> [DATA SHOWN]
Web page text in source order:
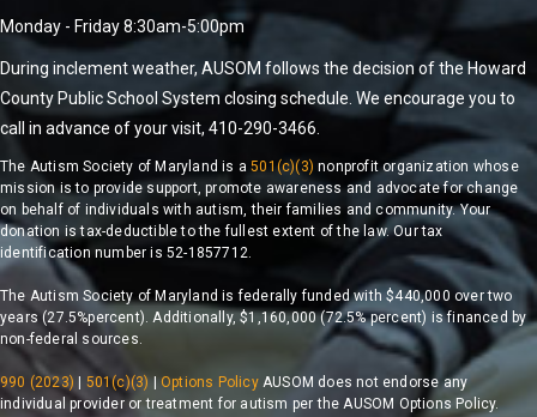
Monday - Friday 8:30am-5:00pm
During inclement weather, AUSOM follows the decision of the Howard
County Public School System closing schedule. We encourage you to
call in advance of your visit, 410-290-3466.
The Autism Society of Maryland is a501(c)(3) nonprofit organization whose
mission is to provide support, promote awareness and advocate for change
on behalf of individuals with autism, their families and community. Your
donation is tax-deductible to the fullest extent of the law. Our tax
identification number is 52-1857712.
The Autism Society of Maryland is federally funded with $440,000 over two
years (27.5%percent). Additionally, $1,160,000 (72.5% percent) is financed by
non-federal sources.
990 (2023) 501(c)(3) |Options PolicyAUSOM does not endorse any
individual provider or treatment for autism per the AUSOM Options Policy.
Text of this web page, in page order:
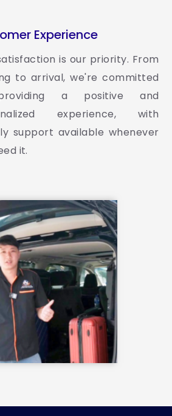
Experience
is our priority. From
to arrival, we're committed
a positive and
experience, with
support available whenever
it.
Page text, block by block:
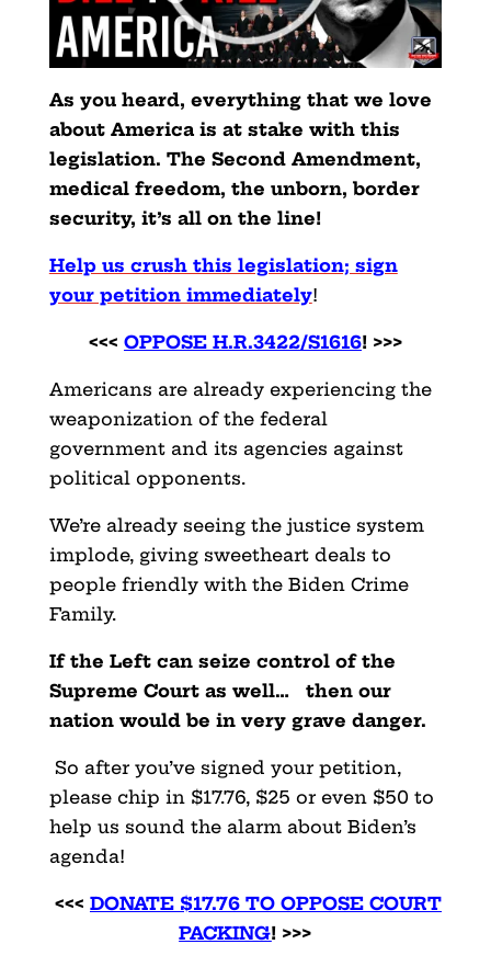
As you heard, everything that we love
about America is at stake with this
legislation. The Second Amendment,
medical freedom, the unborn, border
security, it’s all on the line!
Help us crush this legislation; sign
your petition immediately!
<<< OPPOSE H.R.3422/S1616! >>>
Americans are already experiencing the
weaponization of the federal
government and its agencies against
political opponents.
We’re already seeing the justice system
implode, giving sweetheart deals to
people friendly with the Biden Crime
Family.
If the Left can seize control of the
Supreme Court as well… then our
nation would be in very grave danger.
So after you’ve signed your petition,
please chip in $17.76, $25 or even $50 to
help us sound the alarm about Biden’s
agenda!
<<< DONATE $17.76 TO OPPOSE COURT
PACKING! >>>
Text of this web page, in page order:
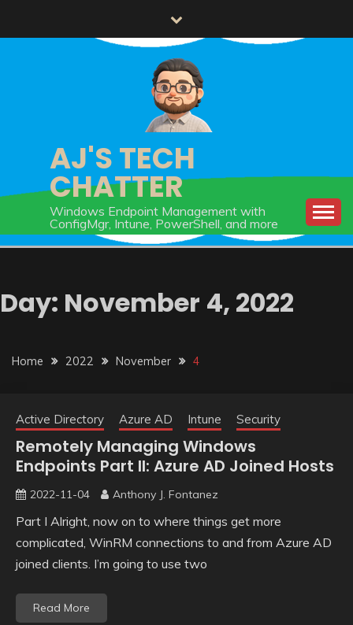
AJ'S TECH
CHATTER
Windows Endpoint Management with
ConfigMgr, Intune, PowerShell, and more
Day: November 4, 2022
Home 2022 November 4
Active Directory Azure AD Intune Security
Remotely Managing Windows
Endpoints Part II: Azure AD Joined Hosts
2022-11-04 Anthony J. Fontanez
Part I Alright, now on to where things get more
complicated, WinRM connections to and from Azure AD
joined clients. I’m going to use two
Read More
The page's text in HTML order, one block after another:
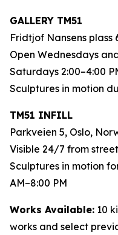
GALLERY TM51
Fridtjof Nansens plass
Open Wednesdays
Saturdays 2:00–4:00
Sculptures in motion
TM51 INFILL
Parkveien 5, Oslo,
Visible 24/7 from
Sculptures in motion
AM–8:00 PM
Works Available: 10
works and select
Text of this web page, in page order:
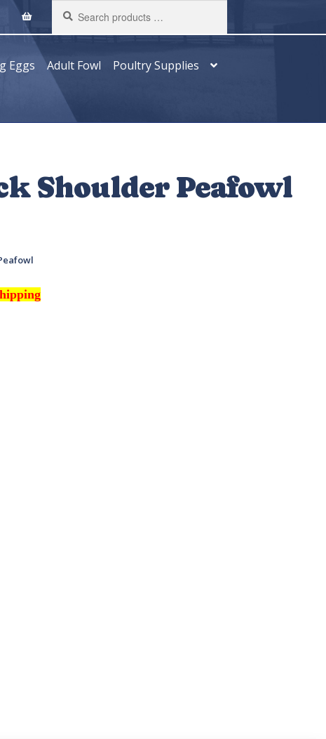
products
…
Eggs Adult Fowl
Poultry Supplies
Shoulder Peafowl

> [WHAT YOU ARE ASKED TO DO] Drop the pictures, then reproduce exactly the lines from the one with "Fridtjof Nansens plass" through the final line of the listing.

> [TASK ANSWER]
Fridtjof Nansens plass
Open Wednesdays
Saturdays 2:00–4:00
Sculptures in motion
TM51 INFILL
Parkveien 5, Oslo,
Visible 24/7 from
Sculptures in motion
AM–8:00 PM
Works Available: 10
works and select
Text of this web page, in page order:
products
…
Eggs Adult Fowl
Poultry Supplies
Shoulder Peafowl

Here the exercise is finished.